Chloe Dewe Mathews

Chloe Dewe Mathews

Chloe Dewe Mathews is an award-winning photographic artist. After studying fine art at Camberwell College of Arts and the University of Oxford, she worked in the feature film industry before dedicating herself to photography. Her work is internationally recognised, exhibiting at Tate Modern, Irish Museum of Modern Art, Museum Folkwang and Fotomuseum Antwerp, as well as being published widely in newspapers and magazines such as the Guardian, Sunday Times, Financial Times, Harpers and Le Monde. Public and private collections have acquired her work, including the British Council Collection, the Irish State Art Collection and the National Library of Wales. Her awards include the British Journal of Photography International Photography Award, the Julia Margaret Cameron New Talent Award and the Flash Forward Emerging Photographer's Award and her nominations include the Deutsche Börse Photography Prize, the Prix Pictet and Paul Huf Award. Chloe's first monograph 'Shot at Dawn' was published by Ivorypress in 2014 and in the same year she became the Robert Gardner Fellow in Photography at the Peabody Museum of Archaeology and Ethnology, Harvard University.

Thames Log:
Thames Log is the record of a journey Chloe have made, documenting encounters and happenings along the length of the river Thames over the last five years. From source to mouth, she photographed people enacting a range of rituals and routines, from ship spotters, mud larkers and pagan gatherings, to Pentecostal baptisms, coracle missions and ash scattering ceremonies. Although their motivations are diverse, all are drawn to the water's edge to perform their activity. The pieces shown at the Tilbury Cruise Terminal represented a small portion of the whole Thames Log project, which is currently being developed into a book.

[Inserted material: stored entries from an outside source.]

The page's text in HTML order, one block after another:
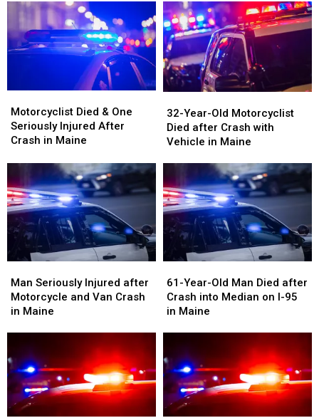
Three-
Crash
in
Three-
Crash
in
Over
on
Interstate
in
Maine
Over
on
Interstate
in
Maine
Died
&
One
Injured
After
Crash
in
Maine
Motorcyclist Died & One
Seriously Injured After
Crash in Maine
Died
&
One
Injured
After
Crash
in
Maine
Year-
Old
Motorcyclist
after
Crash
with
Vehicle
in
Maine
32-Year-Old Motorcyclist
Died after Crash with
Vehicle in Maine
Year-
Old
Motorcyclist
after
Crash
with
Vehicle
in
Maine
Seriously
Injured
after
Van
Crash
in
Maine
Man Seriously Injured after
Motorcycle and Van Crash
in Maine
Seriously
Injured
after
Van
Crash
in
Maine
Year-
Old
Man
Crash
into
Median
on
I-
61-Year-Old Man Died after
Crash into Median on I-95
in Maine
Year-
Old
Man
Crash
into
Median
on
I-
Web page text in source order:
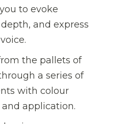
to evoke
and express
the pallets of
a series of
with colour
application.
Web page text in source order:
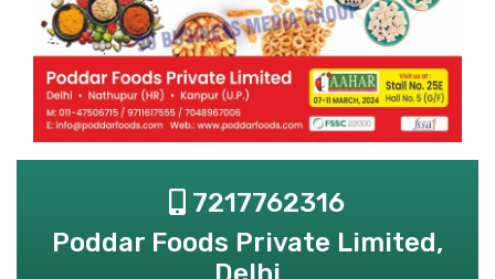
7217762316
Poddar Foods Private Limited,
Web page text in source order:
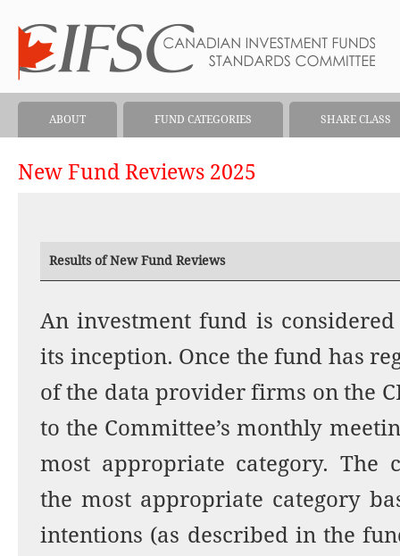
ABOUT FUND CATEGORIES SHARE CLASS
New Fund Reviews 2025
Results of New Fund Reviews
An investment fund is
its inception. Once the fund has
of the data provider firms on the
to the Committee’s monthly
most appropriate category. The
the most appropriate category
intentions (as described in the
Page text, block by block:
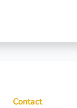
Contact
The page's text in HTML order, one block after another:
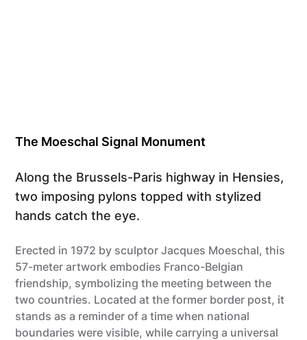
The Moeschal Signal Monument
Along the Brussels-Paris highway in Hensies,
two imposing pylons topped with stylized
hands catch the eye.
Erected in 1972 by sculptor Jacques Moeschal, this
57-meter artwork embodies Franco-Belgian
friendship, symbolizing the meeting between the
two countries. Located at the former border post, it
stands as a reminder of a time when national
boundaries were visible, while carrying a universal
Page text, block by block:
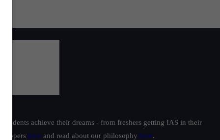
achieve their dreams - from freshers getting IAS in their
toppers here and read about our philosophy here.
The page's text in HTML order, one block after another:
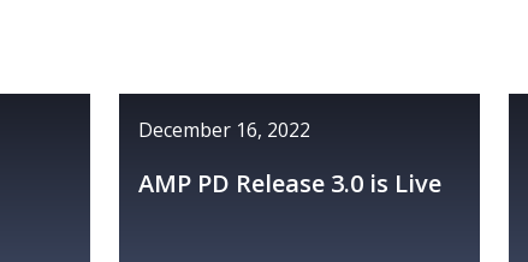
December 16, 2022
AMP PD Release 3.0 is Live
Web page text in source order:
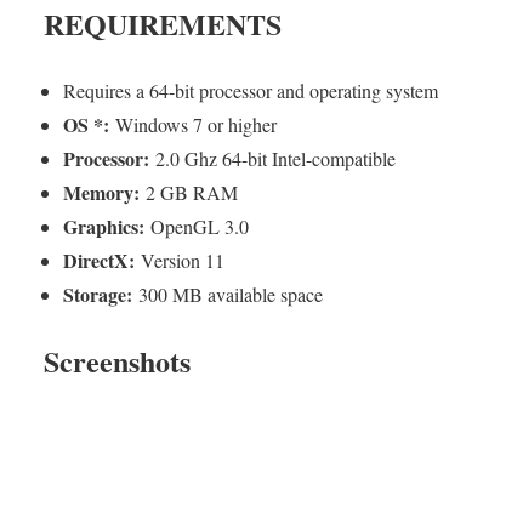
REQUIREMENTS
Requires a 64-bit processor and operating system
OS *: Windows 7 or higher
Processor: 2.0 Ghz 64-bit Intel-compatible
Memory: 2 GB RAM
Graphics: OpenGL 3.0
DirectX: Version 11
Storage: 300 MB available space
Screenshots
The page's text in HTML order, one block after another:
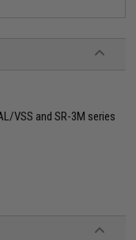
VSS and SR-3M series
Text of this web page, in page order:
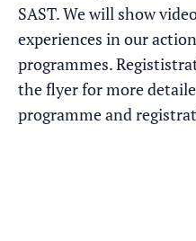
SAST. We will show
experiences in our
programmes.
the flyer for more
programme and
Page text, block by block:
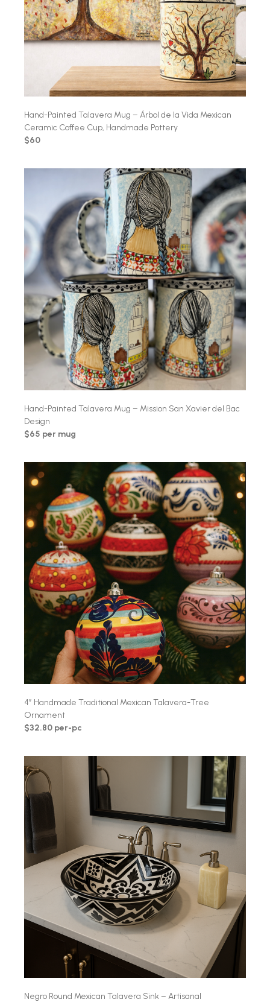
Hand-Painted Talavera Mug – Árbol de la Vida Mexican
Ceramic Coffee Cup, Handmade Pottery
$60
Hand-Painted Talavera Mug – Mission San Xavier del Bac
Design
$65 per mug
4″ Handmade Traditional Mexican Talavera-Tree
Ornament
$32.80 per-pc
Negro Round Mexican Talavera Sink – Artisanal
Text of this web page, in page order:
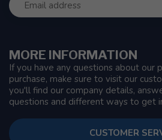
MORE INFORMATION
If you have any questions about our
purchase, make sure to visit our
you'll find our company details,
questions and different ways to get
CUSTOMER
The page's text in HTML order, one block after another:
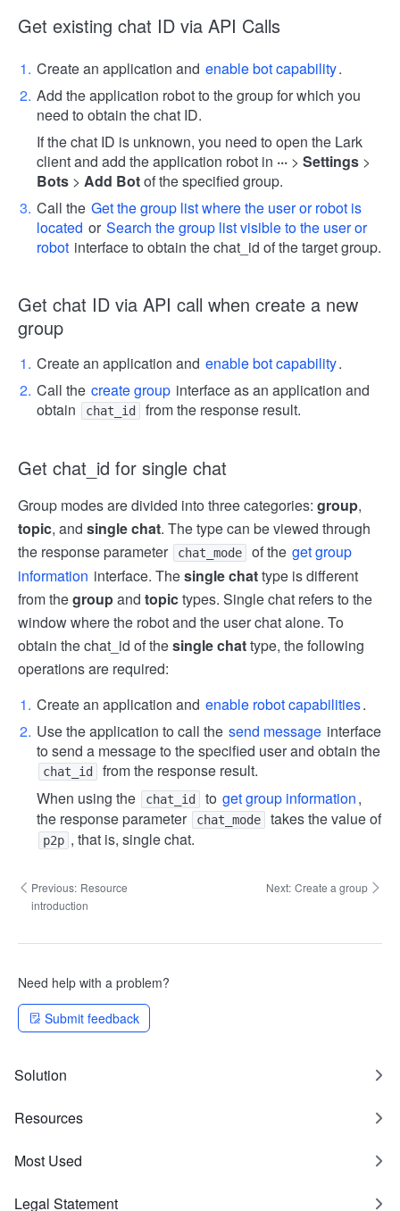
Get existing chat ID via API Calls
Create an application and enable bot capability.
Add the application robot to the group for which you
need to obtain the chat ID.
If the chat ID is unknown, you need to open the Lark
client and add the application robot in ··· > Settings >
Bots > Add Botof the specified group.
Call the Get the group list where the user or robot is
located or Search the group list visible to the user or
robot interface to obtain the chat_id of the target group.
Get chat ID via API call when create a new
group
Create an application and enable bot capability.
Call the create group interface as an application and
obtain
chat_id from the response result.
Get chat_id for single chat
Group modes are divided into three categories: group,
topic, and single chat. The type can be viewed through
the response parameter
chat_mode of the get group
information interface. Thesingle chattype is different
from thegroupand topictypes. Single chat refers to the
window where the robot and the user chat alone. To
obtain the chat_id of thesingle chattype, the following
operations are required:
Create an application and enable robot capabilities.
Use the application to call the send message interface
to send a message to the specified user and obtain the
chat_id
from the response result.
When using the
chat_id to get group information,
the response parameter
chat_mode takes the value of
p2p , that is, single chat.
Previous: Resource
introduction
Next: Create a group
Need help with a problem?
Submit feedback
Solution
Resources
Most Used
Legal Statement
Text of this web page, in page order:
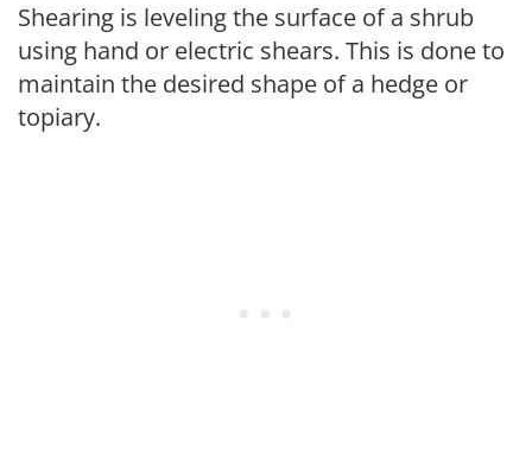
Shearing is leveling the surface of a shrub
using hand or electric shears. This is done to
maintain the desired shape of a hedge or
topiary.
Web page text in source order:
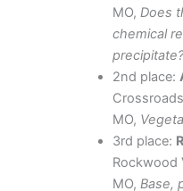
MO, Does
chemical
precipitate?
2nd place:
MO,
3rd place:
Rockwood
MO, Base,
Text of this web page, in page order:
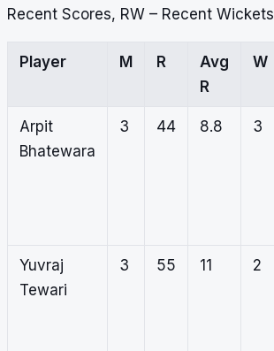
Recent Scores, RW – Recent Wickets
Player M R
Avg
R
W
Arpit
Bhatewara
3 44 8.8 3
Yuvraj
Tewari
3 55 11 2
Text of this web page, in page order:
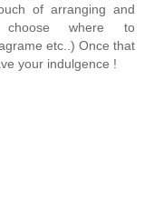
of arranging and
where to
etc..) Once that
your indulgence !
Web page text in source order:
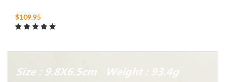
$109.95
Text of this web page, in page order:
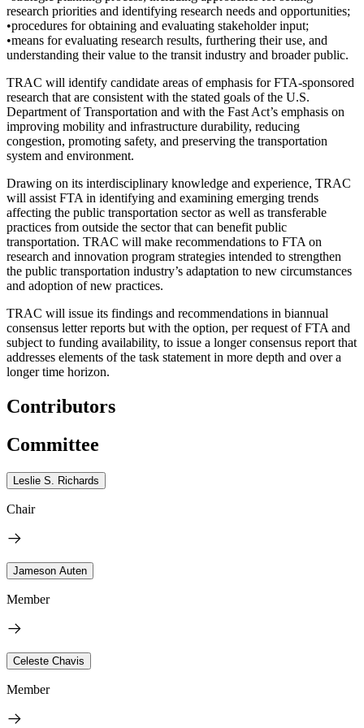
research priorities and identifying research needs and opportunities;
•procedures for obtaining and evaluating stakeholder input;
•means for evaluating research results, furthering their use, and
understanding their value to the transit industry and broader public.
TRAC will identify candidate areas of emphasis for FTA-sponsored
research that are consistent with the stated goals of the U.S.
Department of Transportation and with the Fast Act’s emphasis on
improving mobility and infrastructure durability, reducing
congestion, promoting safety, and preserving the transportation
system and environment.
Drawing on its interdisciplinary knowledge and experience, TRAC
will assist FTA in identifying and examining emerging trends
affecting the public transportation sector as well as transferable
practices from outside the sector that can benefit public
transportation. TRAC will make recommendations to FTA on
research and innovation program strategies intended to strengthen
the public transportation industry’s adaptation to new circumstances
and adoption of new practices.
TRAC will issue its findings and recommendations in biannual
consensus letter reports but with the option, per request of FTA and
subject to funding availability, to issue a longer consensus report that
addresses elements of the task statement in more depth and over a
longer time horizon.
Contributors
Committee
Leslie S. Richards
Chair
Jameson Auten
Member
Celeste Chavis
Member
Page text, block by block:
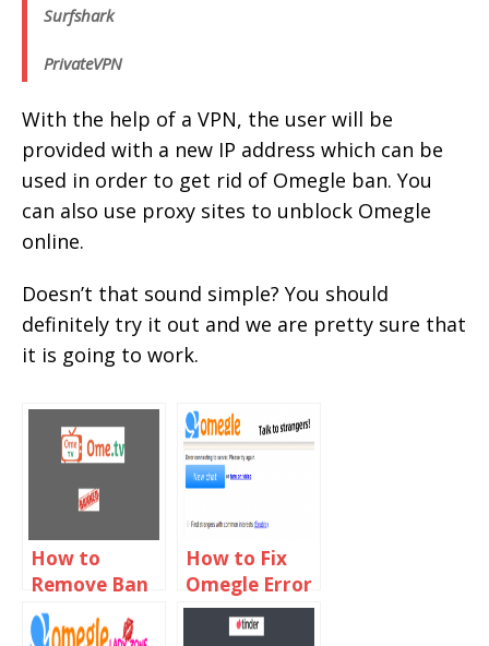
Surfshark
PrivateVPN
With the help of a VPN, the user will be
provided with a new IP address which can be
used in order to get rid of Omegle ban. You
can also use proxy sites to unblock Omegle
online.
Doesn’t that sound simple? You should
definitely try it out and we are pretty sure that
it is going to work.
How to
Remove Ban
From Ome TV
2019
How to Fix
Omegle Error
Connecting
to Server
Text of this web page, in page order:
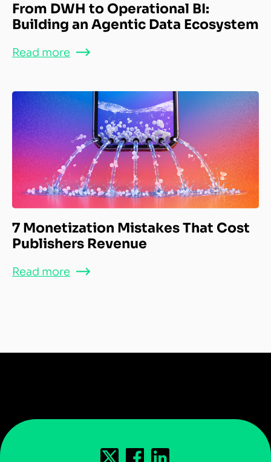
From DWH to Operational BI:
Building an Agentic Data Ecosystem
Read more
7 Monetization Mistakes That Cost
Publishers Revenue
Read more
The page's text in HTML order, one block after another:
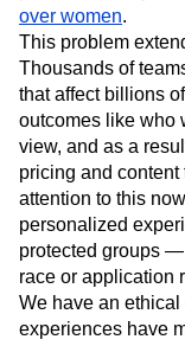
Event Taxonomy
Media and
Modern Data
Next Gen
Open-Weight
Personalization
Product 50
Product
Product
Retention
The Ampys
Black defendants
predictive ad
over women.
This problem
Thousands of
that affect billions
outcomes like who
view, and as a
pricing and
attention to this
personalized
protected groups —
race or application
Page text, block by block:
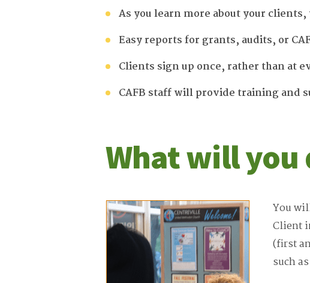
As you learn more about your
Easy reports for grants, audits, or
Clients sign up once, rather than at
CAFB staff will provide training and
What will you
You
Client
(first
such
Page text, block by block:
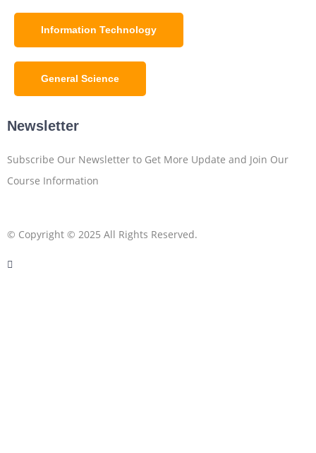
Information Technology
General Science
Newsletter
Subscribe Our Newsletter to Get More Update and Join Our
Course Information
© Copyright © 2025 All Rights Reserved.
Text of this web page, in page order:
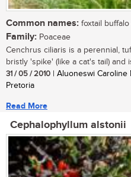
Common names: foxtail buffalo
Family: Poaceae
Cenchrus ciliaris is a perennial,
bristly 'spike' (like a cat's tail) and
31 / 05 / 2010 | Aluoneswi Caroline
Pretoria
Read More
Cephalophyllum alstonii
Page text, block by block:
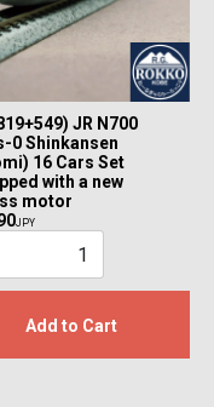
JR N700
0 Shinkansen
16 Cars Set
with a new
motor
JPY
Add to Cart
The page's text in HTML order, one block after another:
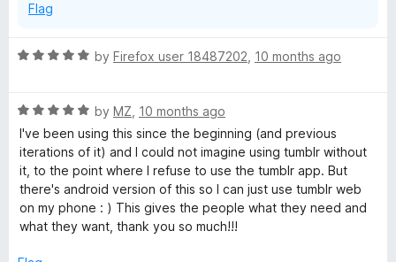
Flag
R
e
d
5
o
u
t
o
by Firefox user 18487202 10 months ago
R
a
t
e
d
5
o
t
by MZ 10 months ago
I've been using this since the beginning (and previous
iterations of it) and I could not imagine using tumblr without
it, to the point where I refuse to use the tumblr app. But
there's android version of this so I can just use tumblr web
on my phone : ) This gives the people what they need and
what they want, thank you so much!!!
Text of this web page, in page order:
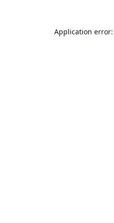
Application
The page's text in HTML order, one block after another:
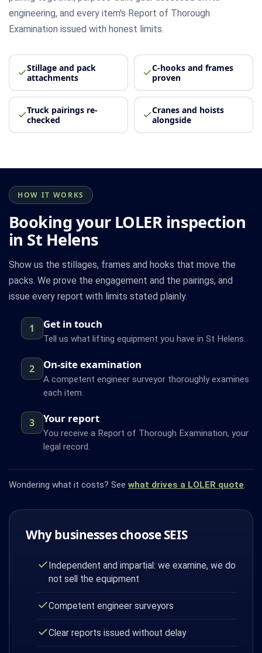
engineering, and every item's Report of Thorough
Examination issued with honest limits.
Stillage and pack
attachments
C-hooks and frames
proven
Truck pairings re-
checked
Cranes and hoists
alongside
HOW IT WORKS
Booking your LOLER inspection
in St Helens
Show us the stillages, frames and hooks that move the
packs. We prove the engagement and the pairings, and
issue every report with limits stated plainly.
1 Get in touch
Tell us what lifting equipment you have in St Helens.
2 On-site examination
A competent engineer surveyor thoroughly examines
each item.
3 Your report
You receive a Report of Thorough Examination, your
legal record.
Wondering what it costs? See what drives a LOLER quote.
Why businesses choose SEIS
Independent and impartial: we examine, we do
not sell the equipment
Competent engineer surveyors
Clear reports issued without delay
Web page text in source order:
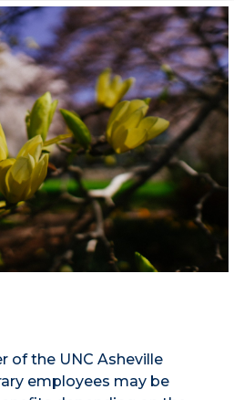
of the UNC Asheville
employees may be
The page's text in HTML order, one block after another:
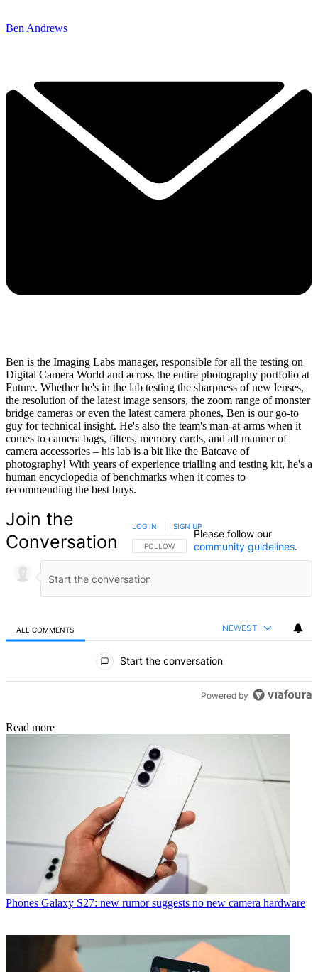
Ben Andrews
Ben is the Imaging Labs manager, responsible for all the testing on
Digital Camera World and across the entire photography portfolio at
Future. Whether he's in the lab testing the sharpness of new lenses,
the resolution of the latest image sensors, the zoom range of monster
bridge cameras or even the latest camera phones, Ben is our go-to
guy for technical insight. He's also the team's man-at-arms when it
comes to camera bags, filters, memory cards, and all manner of
camera accessories – his lab is a bit like the Batcave of
photography! With years of experience trialling and testing kit, he's a
human encyclopedia of benchmarks when it comes to
recommending the best buys.
Join the
Conversation
FOLLOW THIS CONVERSATION TO BE NOTIFIED
FOLLOW
LOG IN SIGN UP
Please follow our
community guidelines.
ALL COMMENTS NEWEST
Start the conversation
Powered by
Read more
Phones Galaxy S27: new rumor suggests no new camera hardware
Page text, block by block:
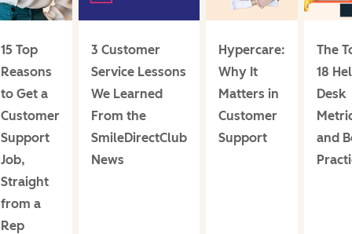
15 Top
Reasons
to Get a
Customer
Support
Job,
Straight
from a
Rep
3 Customer
Service Lessons
We Learned
From the
SmileDirectClub
News
Hypercare:
Why It
Matters in
Customer
Support
The
18
Desk
and

Photo by Benedict Johnson Offshore Broadcast (2016)
In 1964, a pirate radio station was set up on the Maunsell Sea Forts, a cluster of gun turrets built 7 miles into the mouth of the Thames Estuary to protect London from German invasion during the Second World War. One of the easy listening stations based there, Radio 390, was targeted at housewives, becoming known as Eve: the Women’s Magazine of the Air. In Offshore Broadcast, Chloe Dewe Mathews overlays footage of her own visits to the now derelict sea forts with radio clips of broadcasts made from the platforms in 1965.